### What to do
Below are some records. Count the lines with "Professor" in them and give nothing but the total.
:::
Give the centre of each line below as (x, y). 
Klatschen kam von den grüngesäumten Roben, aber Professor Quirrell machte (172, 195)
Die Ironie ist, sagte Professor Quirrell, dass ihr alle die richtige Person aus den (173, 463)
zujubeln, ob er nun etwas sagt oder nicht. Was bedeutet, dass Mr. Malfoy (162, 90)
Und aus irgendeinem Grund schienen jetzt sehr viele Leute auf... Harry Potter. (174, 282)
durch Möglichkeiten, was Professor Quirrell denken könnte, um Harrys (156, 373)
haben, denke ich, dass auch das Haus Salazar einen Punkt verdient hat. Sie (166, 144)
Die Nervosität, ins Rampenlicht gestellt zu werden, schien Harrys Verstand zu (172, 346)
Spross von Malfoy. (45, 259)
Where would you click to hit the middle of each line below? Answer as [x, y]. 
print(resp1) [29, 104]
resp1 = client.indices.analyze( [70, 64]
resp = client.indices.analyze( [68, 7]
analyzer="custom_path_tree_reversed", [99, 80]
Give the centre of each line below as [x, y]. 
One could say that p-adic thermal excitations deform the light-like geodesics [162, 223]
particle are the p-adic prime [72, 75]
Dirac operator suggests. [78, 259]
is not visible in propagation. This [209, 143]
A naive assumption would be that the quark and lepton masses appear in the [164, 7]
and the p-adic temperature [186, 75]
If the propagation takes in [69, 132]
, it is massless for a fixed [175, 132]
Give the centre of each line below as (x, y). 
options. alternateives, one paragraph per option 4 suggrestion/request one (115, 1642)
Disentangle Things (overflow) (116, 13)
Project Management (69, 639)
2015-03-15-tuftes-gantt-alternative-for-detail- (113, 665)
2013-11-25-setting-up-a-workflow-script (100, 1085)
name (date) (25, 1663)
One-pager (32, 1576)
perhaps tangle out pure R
:::
### Task solution
3